● **THE PROBLEM**:
Among the entries below, please show each line that carries the word "IDLE".

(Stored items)
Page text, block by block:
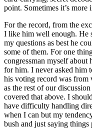
point. Sometimes it’s more
For the record, from the
I like him well enough. He
my questions as best he
some of them. For one
congressman myself about
for him. I never asked him
his voting record was from
as the rest of our
covered that above. I
have difficulty handling
when I can but my
bush and just saying
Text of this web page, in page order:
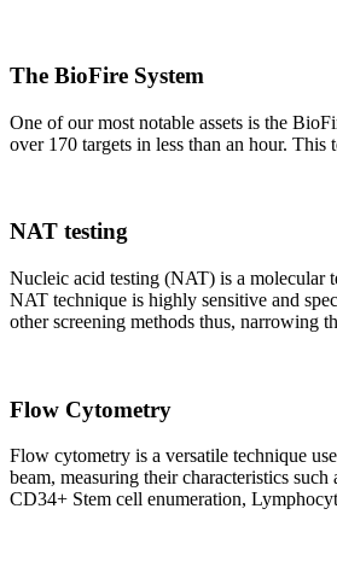
The BioFire System
One of our most notable assets is the
over 170 targets in less than an hour.
NAT testing
Nucleic acid testing (NAT) is a molecular
NAT technique is highly sensitive and
other screening methods thus, narrowing
Flow Cytometry
Flow cytometry is a versatile technique
beam, measuring their characteristics
CD34+ Stem cell enumeration,
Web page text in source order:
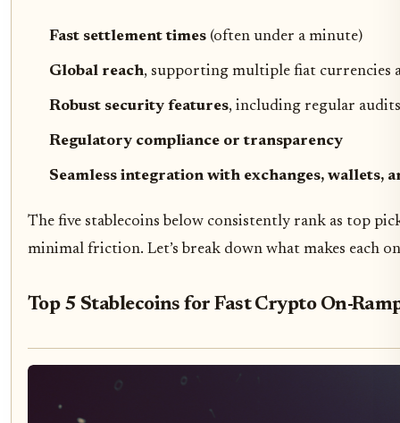
Fast settlement times (often under a minute)
Global reach, supporting multiple fiat currencies
Robust security features, including regular
Regulatory compliance or transparency
Seamless integration with exchanges, wallets,
The five stablecoins below consistently rank as top
minimal friction. Let’s break down what makes each
Top 5 Stablecoins for Fast Crypto On-
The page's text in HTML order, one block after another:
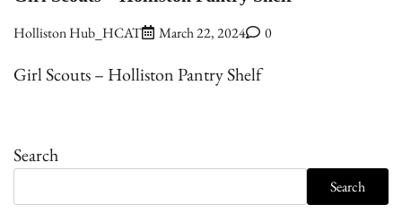
Holliston Hub_HCAT March 22, 2024 0
Girl Scouts – Holliston Pantry Shelf
Search
Search
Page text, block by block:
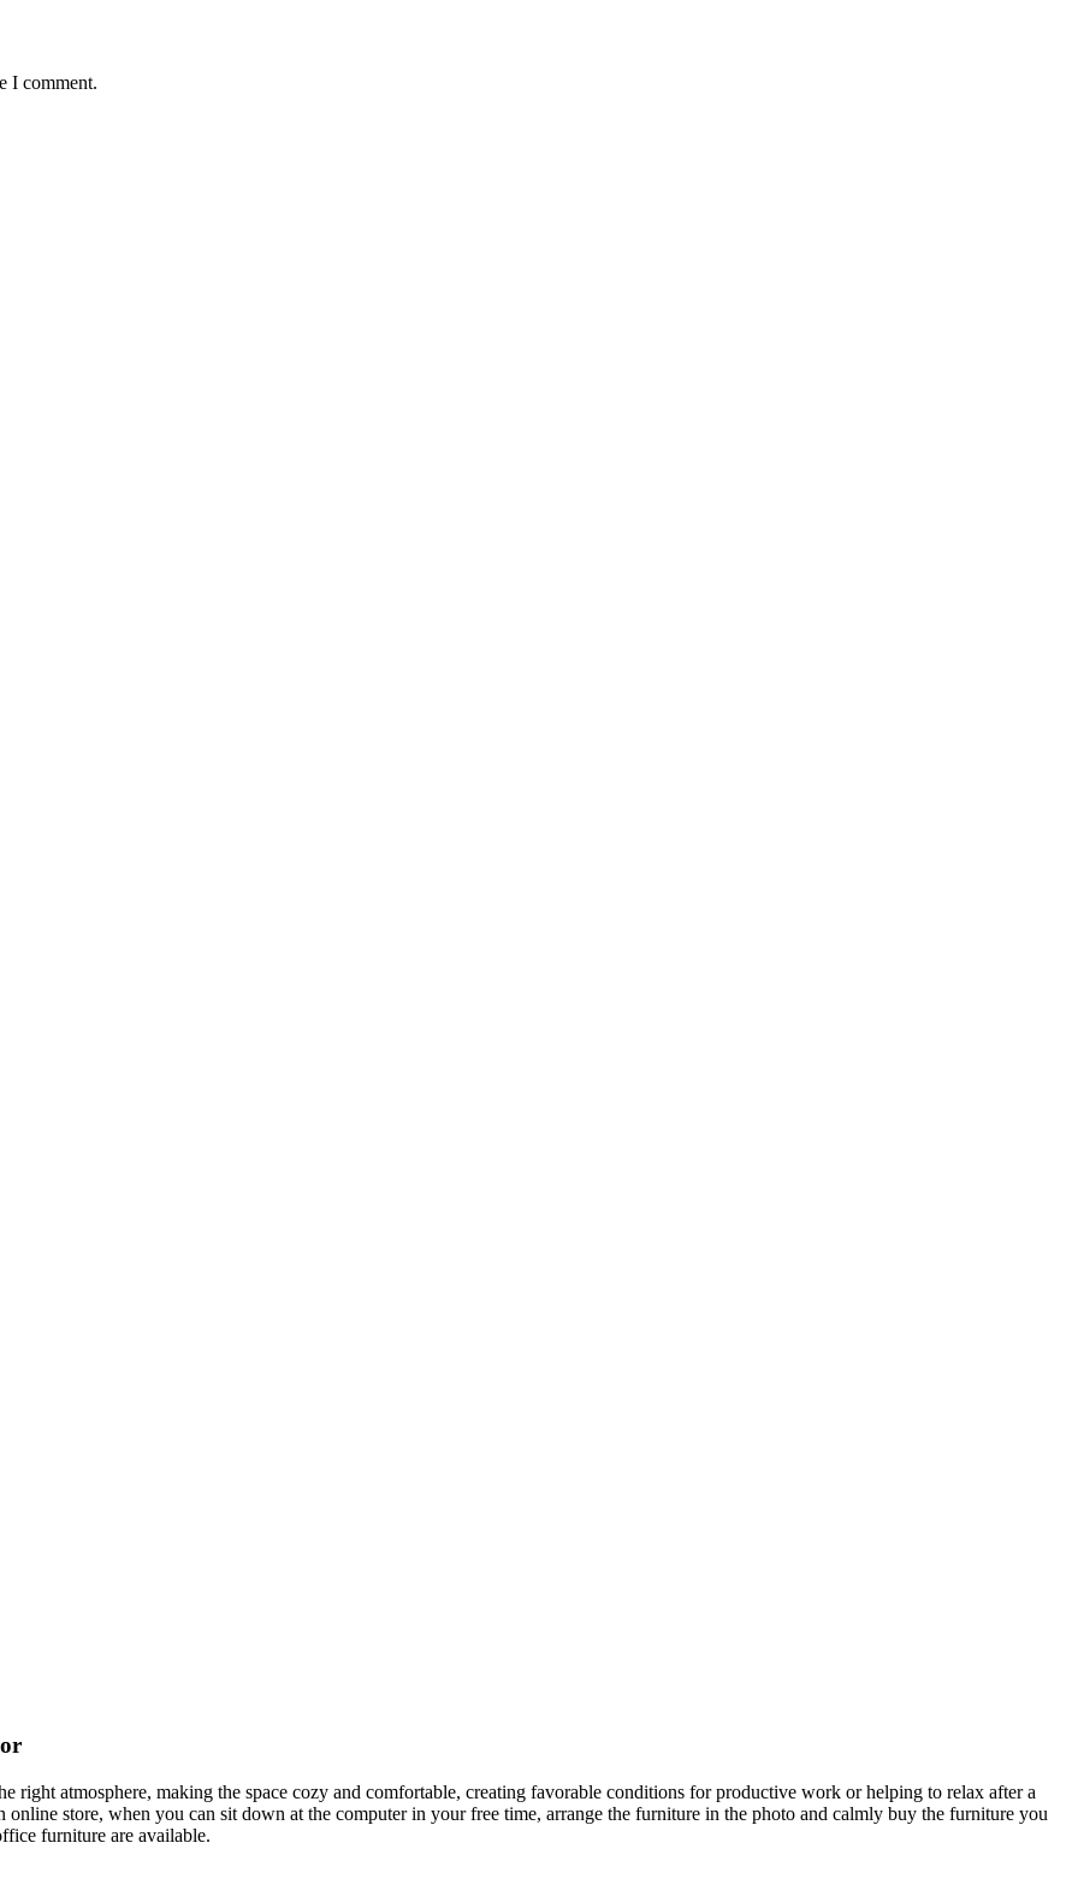
I comment.
atmosphere, making the space cozy and comfortable, creating favorable conditions for productive work or helping to relax after a
store, when you can sit down at the computer in your free time, arrange the furniture in the photo and calmly buy the furniture you
furniture are available.
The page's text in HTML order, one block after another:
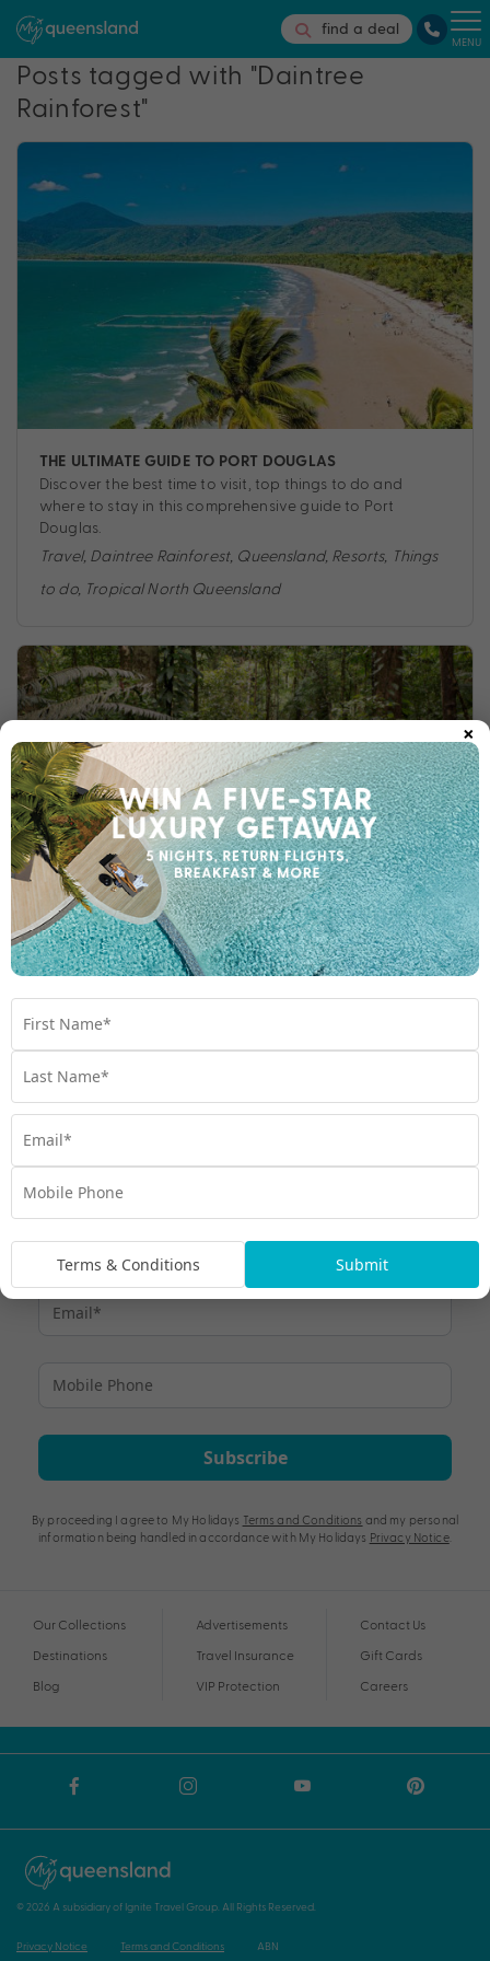
find a deal
MENU
Posts tagged with "Daintree
Rainforest"
THE ULTIMATE GUIDE TO PORT DOUGLAS
Discover the best time to visit, top things to do and
where to stay in this comprehensive guide to Port
Douglas.
Travel, Daintree Rainforest, Queensland, Resorts, Things
to do, Tropical North Queensland
8 THINGS TO DO IN THE DAINTREE RAINFOREST
Daintree Rainforest.
Subscribe
By proceeding I agree to My Holidays Terms and Conditions and my personal
information being handled in accordance with My Holidays Privacy Notice.
Our Collections
Destinations
Blog
Advertisements
Travel Insurance
VIP Protection
Contact Us
Gift Cards
Careers
© 2026 A subsidiary of Ignite Travel Group. All Rights Reserved.
Privacy Notice Terms and Conditions ABN
×
Terms & Conditions Submit
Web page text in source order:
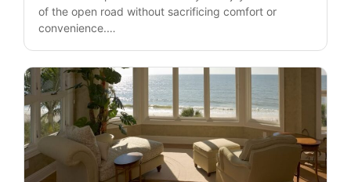
of the open road without sacrificing comfort or
convenience.…
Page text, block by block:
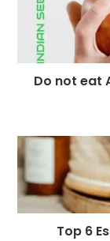
Do not eat
Top 6
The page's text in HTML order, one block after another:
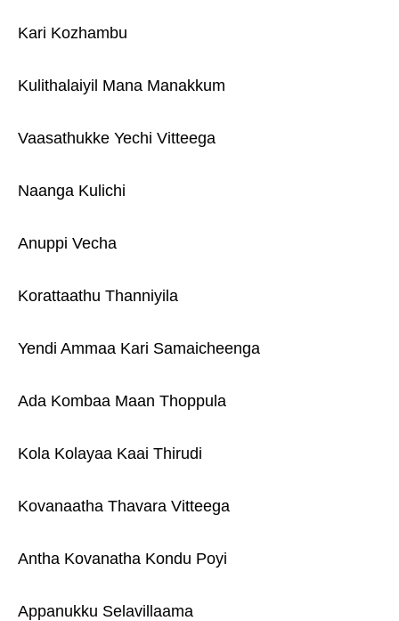
Kari Kozhambu
Kulithalaiyil Mana Manakkum
Vaasathukke Yechi Vitteega
Naanga Kulichi
Anuppi Vecha
Korattaathu Thanniyila
Yendi Ammaa Kari Samaicheenga
Ada Kombaa Maan Thoppula
Kola Kolayaa Kaai Thirudi
Kovanaatha Thavara Vitteega
Antha Kovanatha Kondu Poyi
Appanukku Selavillaama
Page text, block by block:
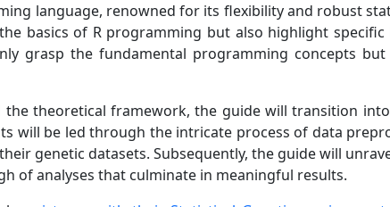
language, renowned for its flexibility and robust
basics of R programming but also highlight
grasp the fundamental programming concepts
the theoretical framework, the guide will transition
will be led through the intricate process of data
genetic datasets. Subsequently, the guide will
of analyses that culminate in meaningful results.
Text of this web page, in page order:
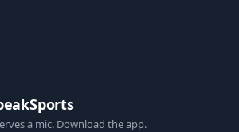
a mic. Download the app.
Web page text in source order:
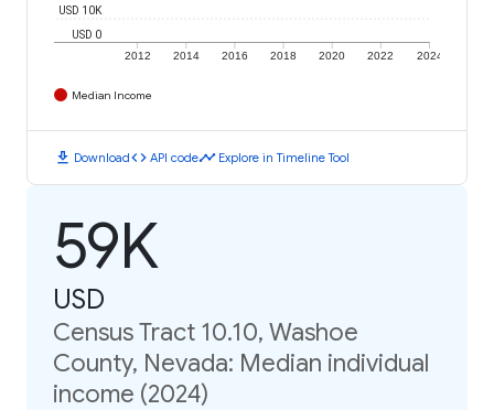
2012 2014 2016 2018 2020 2022 2024
USD 0
USD 10K
Median Income
download Downloadcode API codetimeline Explore in Timeline Tool
59K
USD
Census Tract 10.10, Washoe
County, Nevada: Median individual
income (2024)
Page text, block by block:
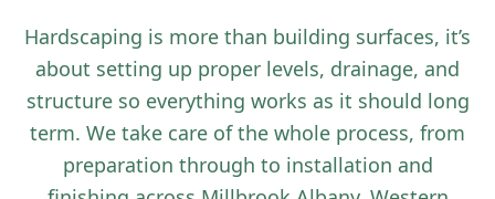
Hardscaping is more than building surfaces, it’s
about setting up proper levels, drainage, and
structure so everything works as it should long
term. We take care of the whole process, from
preparation through to installation and
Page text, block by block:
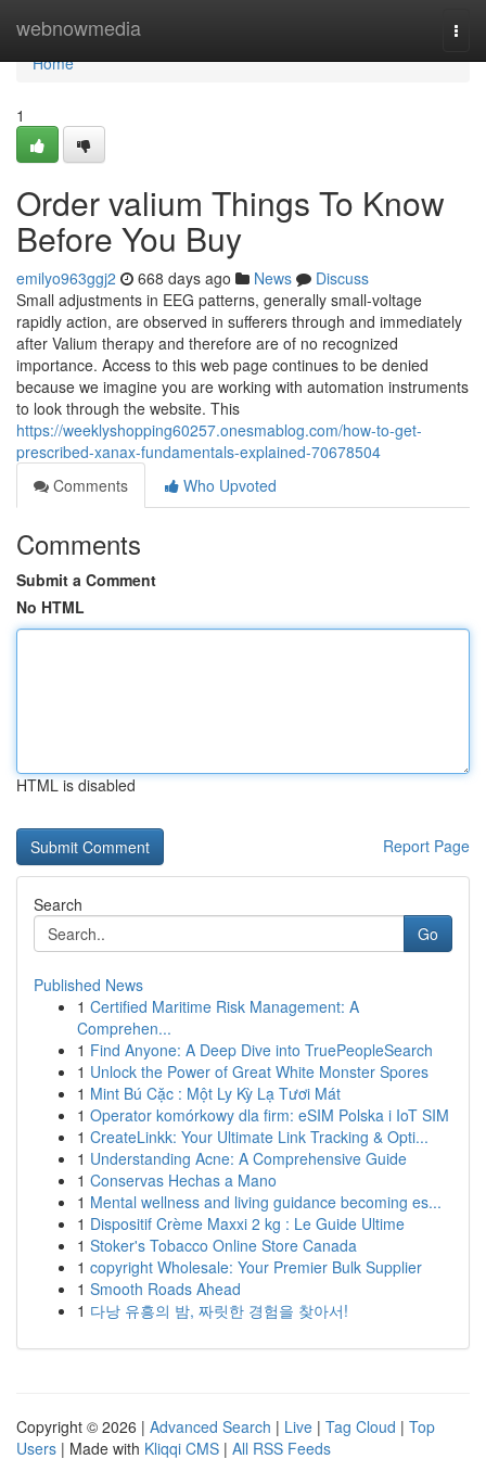
webnowmedia
Home
Home
1
Order valium Things To Know
Before You Buy
emilyo963ggj2 668 days ago News
Discuss
Small adjustments in EEG patterns, generally small-voltage
rapidly action, are observed in sufferers through and immediately
after Valium therapy and therefore are of no recognized
importance. Access to this web page continues to be denied
because we imagine you are working with automation instruments
to look through the website. This
https://weeklyshopping60257.onesmablog.com/how-to-get-
prescribed-xanax-fundamentals-explained-70678504
Comments
Who Upvoted
Comments
Submit a Comment
No HTML
HTML is disabled
Report Page
Search
Go
Published News
1 Certified Maritime Risk Management: A
Comprehen...
1 Find Anyone: A Deep Dive into TruePeopleSearch
1 Unlock the Power of Great White Monster Spores
1 Mint Bú Cặc : Một Ly Kỳ Lạ Tươi Mát
1 Operator komórkowy dla firm: eSIM Polska i IoT SIM
1 CreateLinkk: Your Ultimate Link Tracking & Opti...
1 Understanding Acne: A Comprehensive Guide
1 Conservas Hechas a Mano
1 Mental wellness and living guidance becoming es...
1 Dispositif Crème Maxxi 2 kg : Le Guide Ultime
1 Stoker's Tobacco Online Store Canada
1 copyright Wholesale: Your Premier Bulk Supplier
1 Smooth Roads Ahead
1 다낭 유흥의 밤, 짜릿한 경험을 찾아서!
Copyright © 2026 | Advanced Search | Live | Tag Cloud | Top
Users | Made with Kliqqi CMS | All RSS Feeds
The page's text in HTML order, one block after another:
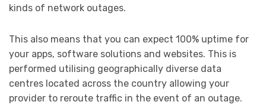
kinds of network outages.
This also means that you can expect 100% uptime for
your apps, software solutions and websites. This is
performed utilising geographically diverse data
centres located across the country allowing your
provider to reroute traffic in the event of an outage.
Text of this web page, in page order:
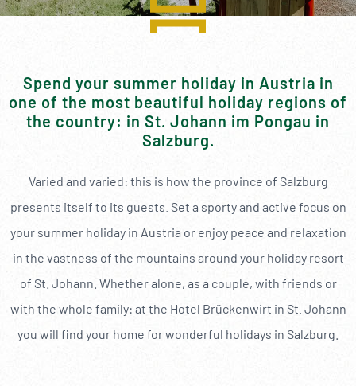
----
Spend your summer holiday in Austria in
one of the most beautiful holiday regions of
the country: in St. Johann im Pongau in
Salzburg.
Varied and varied: this is how the province of Salzburg
presents itself to its guests. Set a sporty and active focus on
your summer holiday in Austria or enjoy peace and relaxation
in the vastness of the mountains around your holiday resort
of St. Johann. Whether alone, as a couple, with friends or
with the whole family: at the Hotel Brückenwirt in St. Johann
you will find your home for wonderful holidays in Salzburg.
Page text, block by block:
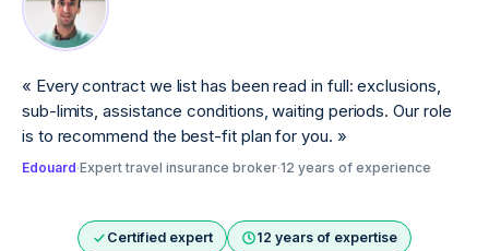
« Every contract we list has been read in full: exclusions,
sub-limits, assistance conditions, waiting periods. Our role
is to recommend the best-fit plan for you. »
Edouard·Expert travel insurance broker·12 years of experience
Certified expert 12 years of expertise
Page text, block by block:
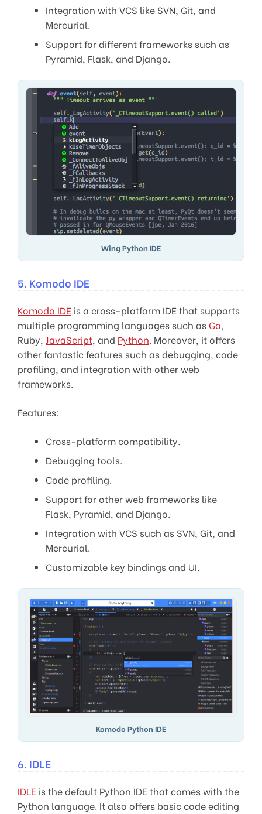
Integration with VCS like SVN, Git, and
Mercurial.
Support for different frameworks such as
Pyramid, Flask, and Django.
Wing Python IDE
5. Komodo IDE
Komodo IDE is a cross-platform IDE that supports
multiple programming languages such asGo,
Ruby, JavaScript, and Python. Moreover, it offers
other fantastic features such as debugging, code
profiling, and integration with other web
frameworks.
Features:
Cross-platform compatibility.
Debugging tools.
Code profiling.
Support for other web frameworks like
Flask, Pyramid, and Django.
Integration with VCS such as SVN, Git, and
Mercurial.
Customizable key bindings and UI.
Komodo Python IDE
6. IDLE
IDLE is the default Python IDE that comes with the
Python language. It also offers basic code editing
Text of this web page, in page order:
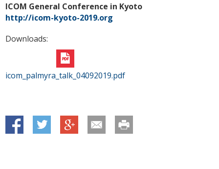
ICOM General Conference in Kyoto
http://icom-kyoto-2019.org
Downloads:
icom_palmyra_talk_04092019.pdf
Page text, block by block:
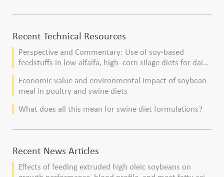
Recent Technical Resources
Perspective and Commentary: Use of soy-based
feedstuffs in low-alfalfa, high–corn silage diets for dairy
Economic value and environmental impact of soybean
meal in poultry and swine diets
What does all this mean for swine diet formulations?
Recent News Articles
Effects of feeding extruded high oleic soybeans on
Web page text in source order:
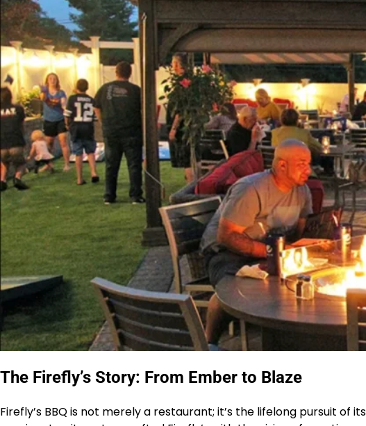
The Firefly’s Story: From Ember to Blaze
Firefly’s BBQ is not merely a restaurant; it’s the lifelong pursuit of
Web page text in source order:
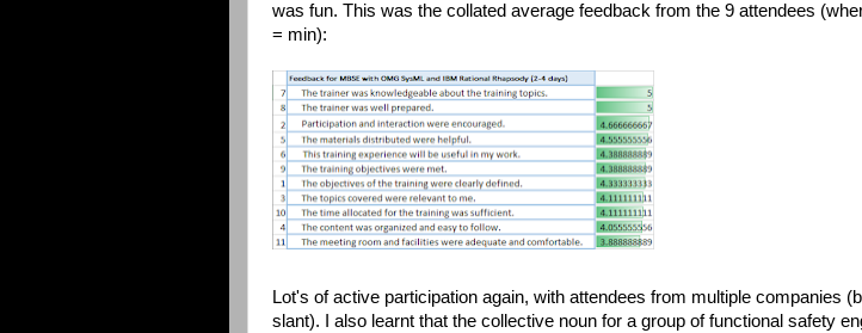
was fun. This was the collated average feedback from the 9 attendees
= min):
Lot's of active participation again, with attendees from multiple companies
slant). I also learnt that the collective noun for a group of functional safety
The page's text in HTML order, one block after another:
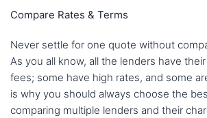
Compare Rates & Terms
Never settle for one quote without
As you all know, all the lenders have
fees; some have high rates, and some
is why you should always choose the
comparing multiple lenders and their
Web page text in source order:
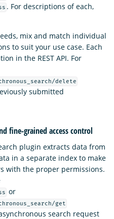
. For descriptions of each,
mix and match individual
to suit your use case. Each
in the REST API. For
delete
submitted
fine-grained access control
plugin extracts data from
in a separate index to make
with the proper permissions.
or
get
search request
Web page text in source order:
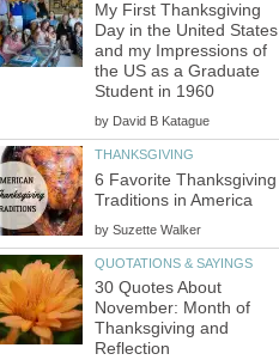
My First Thanksgiving
Day in the United States
and my Impressions of
the US as a Graduate
Student in 1960
by David B Katague
THANKSGIVING
6 Favorite Thanksgiving
Traditions in America
by Suzette Walker
QUOTATIONS & SAYINGS
30 Quotes About
November: Month of
Thanksgiving and
Reflection

● **RESPONSE AREA**:
6. IDLE
IDLE is the default Python IDE that comes with the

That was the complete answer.